# Working data:
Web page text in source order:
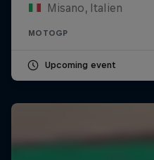
Misano, Italien
MOTOGP
Upcoming event
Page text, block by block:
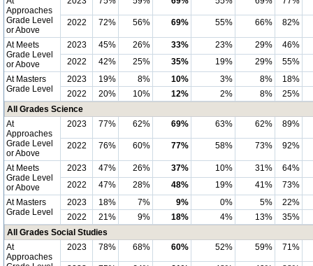
Approaches
Grade Level
or Above
2022 72% 56% 69% 55% 66% 82%
At Meets
Grade Level
or Above
2023 45% 26% 33% 23% 29%
46%
2022
42% 25% 35% 19% 29%
55%
At Masters
Grade Level
2023 19% 8% 10% 3% 8%
18%
2022
20% 10% 12% 2% 8%
25%
All Grades Science
At
Approaches
Grade Level
or Above
2023 77% 62% 69% 63% 62% 89%
2022 76% 60% 77% 58% 73% 92%
At Meets
Grade Level
or Above
2023 47% 26% 37% 10% 31%
64%
2022
47% 28% 48% 19% 41%
73%
At Masters
Grade Level
2023 18% 7% 9% 0% 5%
22%
2022
21% 9% 18% 4% 13%
35%
All Grades Social Studies
At
Approaches
2023 78% 68% 60% 52% 59% 71%
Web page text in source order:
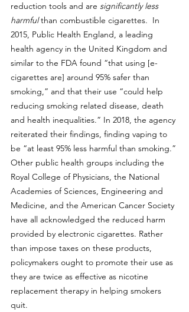
reduction tools and are significantly less
harmful than combustible cigarettes.  In
2015, Public Health England, a leading
health agency in the United Kingdom and
similar to the FDA found “that using [e-
cigarettes are] around 95% safer than
smoking,” and that their use “could help
reducing smoking related disease, death
and health inequalities.” In 2018, the agency
reiterated their findings, finding vaping to
be “at least 95% less harmful than smoking.”
Other public health groups including the
Royal College of Physicians, the National
Academies of Sciences, Engineering and
Medicine, and the American Cancer Society
have all acknowledged the reduced harm
provided by electronic cigarettes. Rather
than impose taxes on these products,
policymakers ought to promote their use as
they are twice as effective as nicotine
replacement therapy in helping smokers
quit.
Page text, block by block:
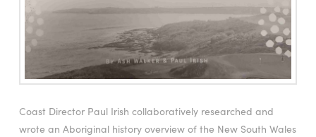
Coast Director Paul Irish collaboratively researched and
wrote an Aboriginal history overview of the New South Wales
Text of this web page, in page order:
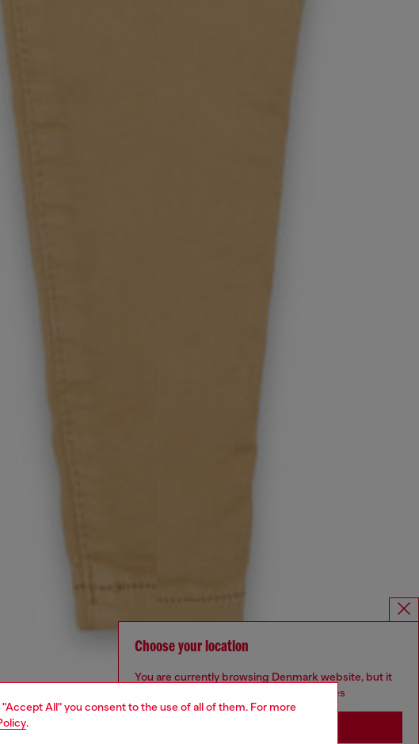
All" you consent to the use of all of them. For more
.
Choose your location
You are currently browsing Denmark website, but it
seems you may be based in United States
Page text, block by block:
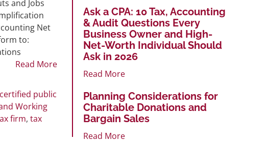
and Jobs
Net
to:
Read More
certified public
Working
firm, tax
Ask a CPA: 10 Tax, Accounting
& Audit Questions Every
Business Owner and High-
Net-Worth Individual Should
Ask in 2026
Read More
Planning Considerations for
Charitable Donations and
Bargain Sales
Read More

# Your goal:
Please tally every line of the material above that has the string "than", and write only the total.

# Task response:
4